■ **Requirement**:
Every line of the data should be retyped with no difference from the original.

Segment Start: Source records

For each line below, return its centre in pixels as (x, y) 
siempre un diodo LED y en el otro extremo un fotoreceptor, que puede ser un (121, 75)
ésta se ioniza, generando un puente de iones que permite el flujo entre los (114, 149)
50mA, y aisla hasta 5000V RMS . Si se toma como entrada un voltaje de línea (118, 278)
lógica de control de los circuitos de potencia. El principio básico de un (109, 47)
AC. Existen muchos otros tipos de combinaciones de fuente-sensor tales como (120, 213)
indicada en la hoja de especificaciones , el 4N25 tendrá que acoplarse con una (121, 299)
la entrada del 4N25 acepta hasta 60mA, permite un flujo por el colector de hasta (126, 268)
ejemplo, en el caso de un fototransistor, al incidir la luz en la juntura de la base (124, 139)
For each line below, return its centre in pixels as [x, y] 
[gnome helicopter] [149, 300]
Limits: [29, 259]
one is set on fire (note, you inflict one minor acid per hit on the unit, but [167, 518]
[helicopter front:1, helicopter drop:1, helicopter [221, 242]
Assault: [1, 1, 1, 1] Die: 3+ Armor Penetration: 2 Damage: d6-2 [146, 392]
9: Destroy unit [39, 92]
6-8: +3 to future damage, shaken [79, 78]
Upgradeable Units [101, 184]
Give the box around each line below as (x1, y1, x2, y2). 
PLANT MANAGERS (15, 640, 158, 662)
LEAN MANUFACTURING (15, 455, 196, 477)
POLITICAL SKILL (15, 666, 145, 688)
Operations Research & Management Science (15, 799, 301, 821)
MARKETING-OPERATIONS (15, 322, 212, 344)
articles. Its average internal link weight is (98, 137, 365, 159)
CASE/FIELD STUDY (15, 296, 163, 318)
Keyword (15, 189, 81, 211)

Segment End: Source records

■ **Exercise output**:
For each line below, return its centre in pixels as (x, y) 
siempre un diodo LED y en el otro extremo un fotoreceptor, que puede ser un (121, 75)
ésta se ioniza, generando un puente de iones que permite el flujo entre los (114, 149)
50mA, y aisla hasta 5000V RMS . Si se toma como entrada un voltaje de línea (118, 278)
lógica de control de los circuitos de potencia. El principio básico de un (109, 47)
AC. Existen muchos otros tipos de combinaciones de fuente-sensor tales como (120, 213)
indicada en la hoja de especificaciones , el 4N25 tendrá que acoplarse con una (121, 299)
la entrada del 4N25 acepta hasta 60mA, permite un flujo por el colector de hasta (126, 268)
ejemplo, en el caso de un fototransistor, al incidir la luz en la juntura de la base (124, 139)
For each line below, return its centre in pixels as [x, y] 
[gnome helicopter] [149, 300]
Limits: [29, 259]
one is set on fire (note, you inflict one minor acid per hit on the unit, but [167, 518]
[helicopter front:1, helicopter drop:1, helicopter [221, 242]
Assault: [1, 1, 1, 1] Die: 3+ Armor Penetration: 2 Damage: d6-2 [146, 392]
9: Destroy unit [39, 92]
6-8: +3 to future damage, shaken [79, 78]
Upgradeable Units [101, 184]
Give the box around each line below as (x1, y1, x2, y2). 
PLANT MANAGERS (15, 640, 158, 662)
LEAN MANUFACTURING (15, 455, 196, 477)
POLITICAL SKILL (15, 666, 145, 688)
Operations Research & Management Science (15, 799, 301, 821)
MARKETING-OPERATIONS (15, 322, 212, 344)
articles. Its average internal link weight is (98, 137, 365, 159)
CASE/FIELD STUDY (15, 296, 163, 318)
Keyword (15, 189, 81, 211)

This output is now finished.